Misclassification of Employees is Getting Caught Every Day

From the California Labor Commissioner:

March 1, 2013 | Long Beach, CA – California Labor Commissioner Julie A. Su won a California Superior Court trial yesterday when the court ruled that Port of Long Beach truck drivers working for Seacon Logix, Inc. were employees and not independent contractors.

“The Labor Commissioner is committed to attacking misclassification wherever it occurs in California,” said Christine Baker, director of the Department of Industrial Relations (DIR). The California Labor Commissioner’s office, also known as the Division of Labor Standards Enforcement (DLSE), is a division of DIR.

“In this case, drivers had signed agreements labeling them independent contractors but the Court saw the truth behind the label,” Labor Commissioner Su stated. “The Court found that the company exerted sufficient control over the drivers such that the drivers were employees of the company and thus, enjoy all basic labor law protections.”

The case originated from wage claims filed by four drivers in the Long Beach office of the Labor Commissioner’s office, also known as the Division of Labor Standards Enforcement (DLSE). The drivers claimed unreimbursed business expenses and unlawful deductions, including weekly truck rental fees and liability insurance costs for the Seacon Logix trucks they drove for the Gardena-based shipping and trucking company. Hearings on the claims on Nov. 16, 2011 resulted in a decision requiring Seacon Logix to pay $105,089.15 for violations including unlawful withholding of wages, interest and waiting time penalties. Seacon Logix appealed the hearing decision with the Superior Court.

The appeal was heard in a four-day bench trial from Feb. 25-28 at the California Superior Court in Long Beach, where the drivers were represented by attorneys for the Labor Commissioner. Yesterday’s ruling upheld the Labor Commissioner’s hearing decision and ordered Seacon Logix to pay $107,802, including interest. The drivers will receive the full amount of that award.

“This case highlights the critical need for labor law enforcement, particularly where misclassification cheats hardworking men and women like these port truck drivers out of the full pay to which they were entitled,” continued Labor Commissioner Su. “This is wage theft and we will do everything in our power to stop it.”

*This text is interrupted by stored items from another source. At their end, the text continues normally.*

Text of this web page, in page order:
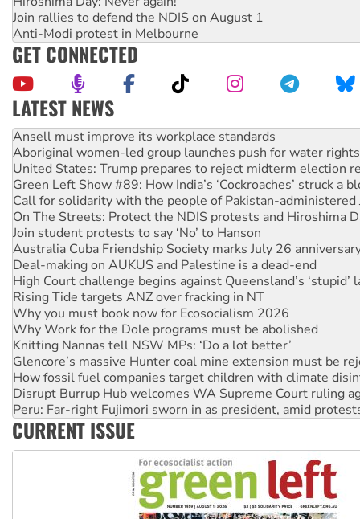
Join rallies to defend the NDIS on August 1
Anti-Modi protest in Melbourne
GET CONNECTED
LATEST NEWS
Aboriginal women-led group launches push for water rights
United States: Trump prepares to reject midterm election
Green Left Show #89: How India’s ‘Cockroaches’ struck a
Call for solidarity with the people of Pakistan-administered
On The Streets: Protect the NDIS protests and Hiroshima
Join student protests to say ‘No’ to Hanson
Australia Cuba Friendship Society marks July 26
Deal-making on AUKUS and Palestine is a dead-end
High Court challenge begins against Queensland’s ‘stupid’
Rising Tide targets ANZ over fracking in NT
Why you must book now for Ecosocialism 2026
Why Work for the Dole programs must be abolished
Knitting Nannas tell NSW MPs: ‘Do a lot better’
Glencore’s massive Hunter coal mine extension must be
How fossil fuel companies target children with climate
Disrupt Burrup Hub welcomes WA Supreme Court ruling
Peru: Far-right Fujimori sworn in as president, amid
Abby Martin: Speaking truth to power
‘Cockroach’ movement ready to reclaim India’s democracy
Ansell must improve its workplace standards
CURRENT ISSUE
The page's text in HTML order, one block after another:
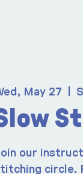
May 27
our
circle.
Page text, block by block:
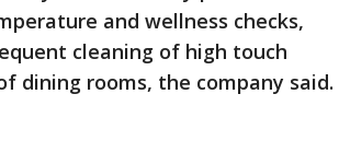
and wellness checks,
cleaning of high touch
dining rooms, the company said.
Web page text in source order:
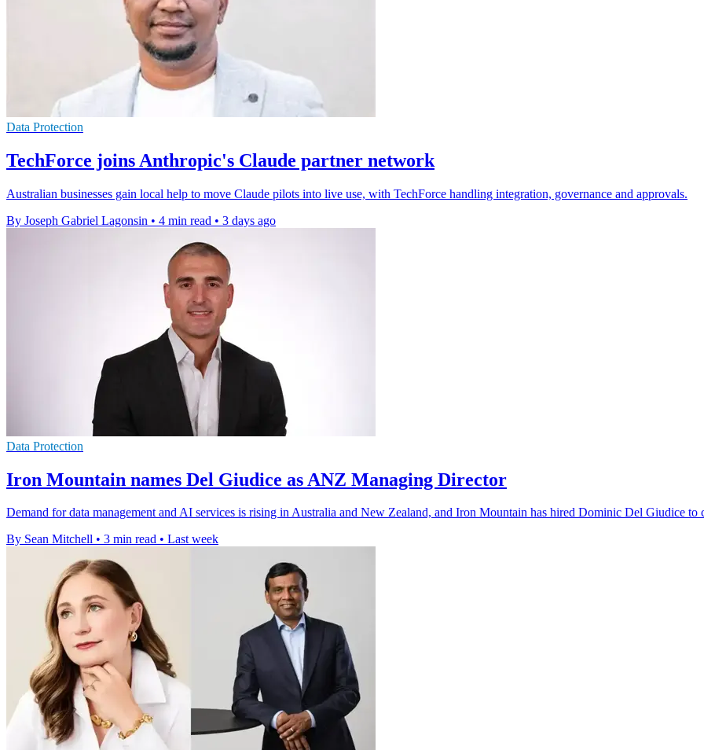
Data Protection
TechForce joins Anthropic's Claude partner network
Australian businesses gain local help to move Claude pilots into live use, with TechForce handling integration, governance and approvals.
By Joseph Gabriel Lagonsin • 4 min read • 3 days ago
Data Protection
Iron Mountain names Del Giudice as ANZ Managing Director
Demand for data management and AI services is rising in Australia and New Zealand, and Iron Mountain has hired Dominic Del Giudice to
By Sean Mitchell • 3 min read • Last week
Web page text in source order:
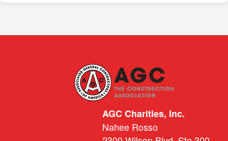
AGC Charities, Inc.
Nahee Rosso
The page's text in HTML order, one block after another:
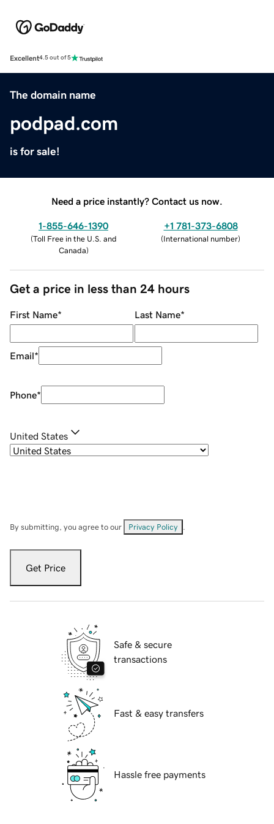
Excellent4.5 out of 5
The domain name
podpad.com
is for sale!
Need a price instantly? Contact us now.
1-855-646-1390
(Toll Free in the U.S. and
Canada)
+1 781-373-6808
(International number)
Get a price in less than 24 hours
First Name* Last Name*
Email*
Phone*
United States
By submitting, you agree to our Privacy Policy
Get Price
Safe & secure
transactions
Fast & easy transfers
Hassle free payments
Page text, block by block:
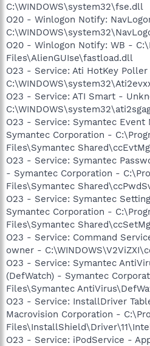
C:\WINDOWS\system32\fse.dll
O20 - Winlogon Notify:
O20 - Winlogon Notify: WB -
Files\AlienGUIse\fastload.dll
O23 - Service: Ati HotKey
O23 - Service: ATI Smart -
O23 - Service: Symantec Event
Symantec Corporation -
Files\Symantec
O23 - Service: Symantec
- Symantec Corporation -
Files\Symantec
O23 - Service: Symantec
Symantec Corporation -
Files\Symantec
O23 - Service: Command
owner -
O23 - Service: Symantec
(DefWatch) - Symantec
Files\Symantec
O23 - Service: InstallDriver
Macrovision Corporation -
O23 - Service: iPodService -
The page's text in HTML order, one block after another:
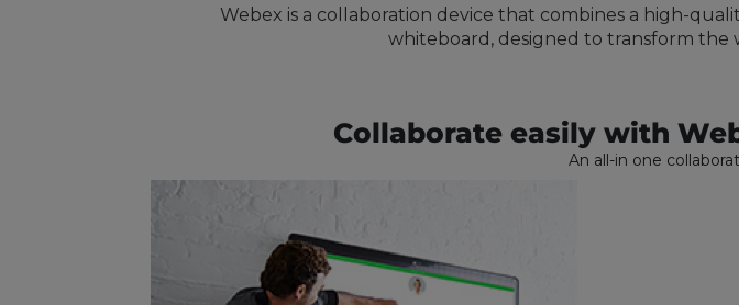
Webex is a collaboration device that combines a high-
whiteboard, designed to transform the
Collaborate easily with
An all-in one
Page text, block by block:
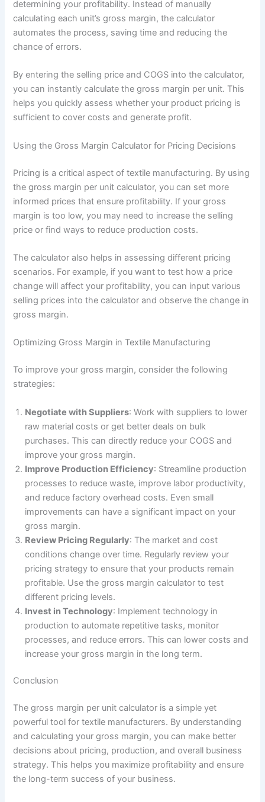
determining your profitability. Instead of manually
calculating each unit’s gross margin, the calculator
automates the process, saving time and reducing the
chance of errors.
By entering the selling price and COGS into the calculator,
you can instantly calculate the gross margin per unit. This
helps you quickly assess whether your product pricing is
sufficient to cover costs and generate profit.
Using the Gross Margin Calculator for Pricing Decisions
Pricing is a critical aspect of textile manufacturing. By using
the gross margin per unit calculator, you can set more
informed prices that ensure profitability. If your gross
margin is too low, you may need to increase the selling
price or find ways to reduce production costs.
The calculator also helps in assessing different pricing
scenarios. For example, if you want to test how a price
change will affect your profitability, you can input various
selling prices into the calculator and observe the change in
gross margin.
Optimizing Gross Margin in Textile Manufacturing
To improve your gross margin, consider the following
strategies:
Negotiate with Suppliers: Work with suppliers to lower
raw material costs or get better deals on bulk
purchases. This can directly reduce your COGS and
improve your gross margin.
Improve Production Efficiency: Streamline production
processes to reduce waste, improve labor productivity,
and reduce factory overhead costs. Even small
improvements can have a significant impact on your
gross margin.
Review Pricing Regularly: The market and cost
conditions change over time. Regularly review your
pricing strategy to ensure that your products remain
profitable. Use the gross margin calculator to test
different pricing levels.
Invest in Technology: Implement technology in
production to automate repetitive tasks, monitor
processes, and reduce errors. This can lower costs and
increase your gross margin in the long term.
Conclusion
The gross margin per unit calculator is a simple yet
powerful tool for textile manufacturers. By understanding
and calculating your gross margin, you can make better
decisions about pricing, production, and overall business
strategy. This helps you maximize profitability and ensure
the long-term success of your business.
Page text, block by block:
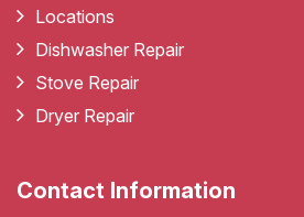
Locations
Dishwasher Repair
Stove Repair
Dryer Repair
Contact Information
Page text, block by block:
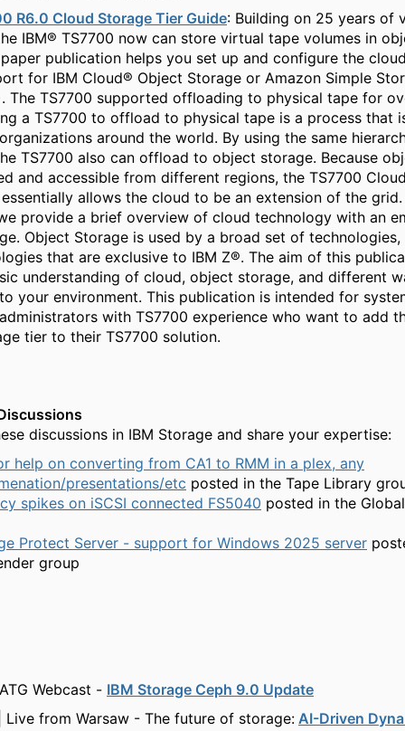
R6.0 Cloud Storage Tier Guide: Building on 25 years of
IBM® TS7700 now can store virtual tape volumes in
publication helps you set up and configure the
for IBM Cloud® Object Storage or Amazon Simple
The TS7700 supported offloading to physical tape for
a TS7700 to offload to physical tape is a process that
around the world. By using the same
TS7700 also can offload to object storage. Because
and accessible from different regions, the TS7700
allows the cloud to be an extension of the
provide a brief overview of cloud technology with an
Object Storage is used by a broad set of technologies,
that are exclusive to IBM Z®. The aim of this
understanding of cloud, object storage, and different
your environment. This publication is intended for
with TS7700 experience who want to add
tier to their TS7700 solution.
discussions in IBM Storage and share your expertise:
help on converting from CA1 to RMM in a plex, any
presentations/etc posted in the Tape Library
spikes on iSCSI connected FS5040 posted in the
Protect Server - support for Windows 2025 server
group
Webcast - IBM Storage Ceph 9.0 Update
Live from Warsaw - The future of storage: AI-Driven
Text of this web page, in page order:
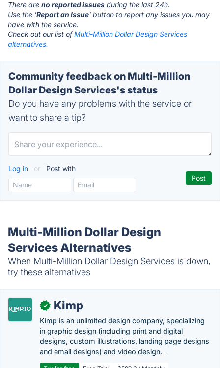
There are no reported issues during the last 24h.
Use the 'Report an Issue' button to report any issues you may
have with the service.
Check out our list ofMulti-Million Dollar Design Services
alternatives.
Community feedback on Multi-Million
Dollar Design Services's status
Do you have any problems with the service or
want to share a tip?
Log in or Post with
Multi-Million Dollar Design
Services Alternatives
When Multi-Million Dollar Design Services is down,
try these alternatives
✓ Kimp
Kimp is an unlimited design company, specializing
in graphic design (including print and digital
designs, custom illustrations, landing page designs
and email designs) and video design. .

Employers improperly classify employees as independent contractors so they do not have to pay payroll taxes, the minimum wage, overtime, comply with providing meal periods and rest breaks, or reimburse their workers for business expenses. In addition, employers do not have to cover independent contractors under workers’ compensation insurance and they are not liable for payments under unemployment insurance, disability insurance, or social security. However, those short term savings are increasingly becoming a potential business-killing liability down the road, as rulings like the above point-out. And not only will the business pay repercussions at the state level, they will likely be hearing from Uncle Sam and the IRS sooner-than-later.